Exercise =
Note each line of the entries that includes "portafoglio". Then copy those lines.
**** Data in this exercise ****
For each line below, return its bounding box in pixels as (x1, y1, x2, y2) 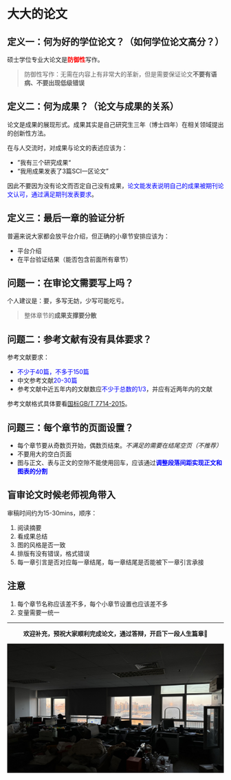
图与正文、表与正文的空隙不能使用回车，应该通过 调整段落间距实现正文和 (16, 459, 222, 467)
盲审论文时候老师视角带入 (7, 489, 115, 501)
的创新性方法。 (7, 129, 49, 137)
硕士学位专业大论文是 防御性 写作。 (7, 56, 104, 63)
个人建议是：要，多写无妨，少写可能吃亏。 (7, 297, 128, 305)
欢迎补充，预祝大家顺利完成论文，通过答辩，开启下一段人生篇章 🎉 (23, 629, 208, 637)
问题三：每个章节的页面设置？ (7, 422, 134, 433)
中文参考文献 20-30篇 (16, 376, 78, 384)
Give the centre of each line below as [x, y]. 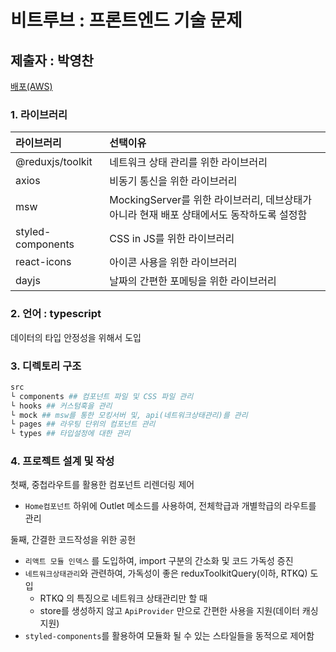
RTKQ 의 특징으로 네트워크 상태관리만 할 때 [123, 598]
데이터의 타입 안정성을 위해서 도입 [76, 337]
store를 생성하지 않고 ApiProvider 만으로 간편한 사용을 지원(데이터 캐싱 [179, 611]
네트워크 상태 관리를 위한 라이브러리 [188, 163]
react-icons [43, 262]
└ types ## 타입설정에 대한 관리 [70, 434]
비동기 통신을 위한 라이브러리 [173, 181]
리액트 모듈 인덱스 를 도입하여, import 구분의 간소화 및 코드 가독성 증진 [159, 561]
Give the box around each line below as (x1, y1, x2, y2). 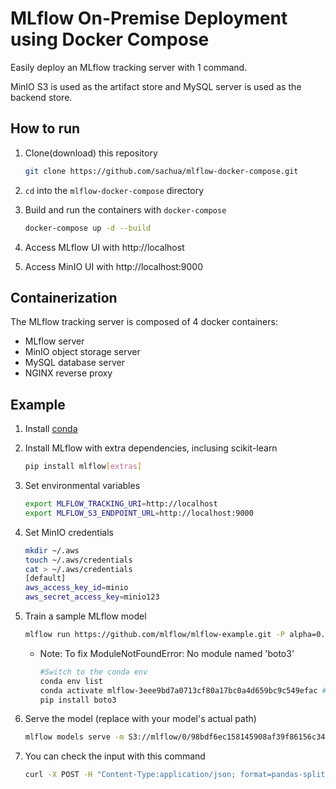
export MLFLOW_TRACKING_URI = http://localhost (24, 499, 218, 509)
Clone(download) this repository (24, 147, 158, 159)
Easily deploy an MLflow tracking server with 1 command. (10, 61, 248, 73)
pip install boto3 (39, 695, 117, 705)
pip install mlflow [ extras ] (24, 462, 142, 472)
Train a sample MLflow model (24, 610, 147, 622)
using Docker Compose (10, 28, 210, 51)
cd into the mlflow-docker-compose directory (24, 184, 205, 196)
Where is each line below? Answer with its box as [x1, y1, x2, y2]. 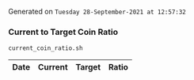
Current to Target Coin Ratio [8, 26, 119, 37]
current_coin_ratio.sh [8, 44, 83, 52]
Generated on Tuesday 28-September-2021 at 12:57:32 [8, 7, 186, 16]
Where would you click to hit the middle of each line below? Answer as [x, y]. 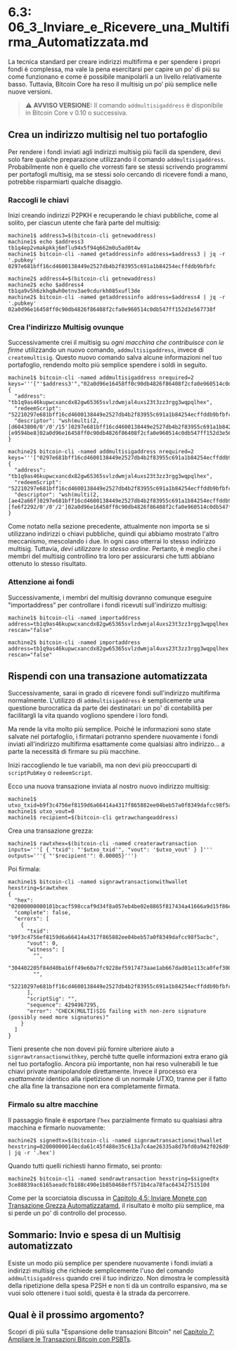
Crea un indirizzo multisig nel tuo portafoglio [108, 135]
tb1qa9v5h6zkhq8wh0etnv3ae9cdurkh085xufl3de [74, 291]
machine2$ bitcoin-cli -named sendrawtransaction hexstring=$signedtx [114, 1179]
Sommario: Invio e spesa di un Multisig [95, 1235]
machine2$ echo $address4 [46, 285]
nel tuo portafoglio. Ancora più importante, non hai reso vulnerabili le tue [113, 1064]
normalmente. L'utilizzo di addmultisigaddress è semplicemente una [106, 700]
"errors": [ [32, 919]
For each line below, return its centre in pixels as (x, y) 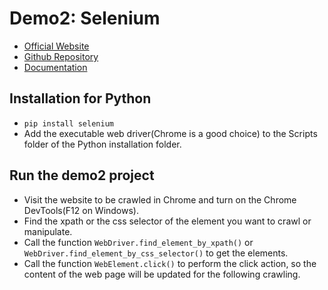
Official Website (56, 46)
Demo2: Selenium (85, 18)
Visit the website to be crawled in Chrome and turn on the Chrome (160, 199)
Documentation (55, 67)
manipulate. (48, 231)
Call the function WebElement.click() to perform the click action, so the (170, 263)
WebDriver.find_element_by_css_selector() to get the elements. (156, 253)
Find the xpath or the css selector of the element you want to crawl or (167, 221)
****
Response to this task =
Crea un indirizzo multisig nel tuo portafoglio [108, 135]
nel tuo portafoglio. Ancora più importante, non hai reso vulnerabili le tue [113, 1064]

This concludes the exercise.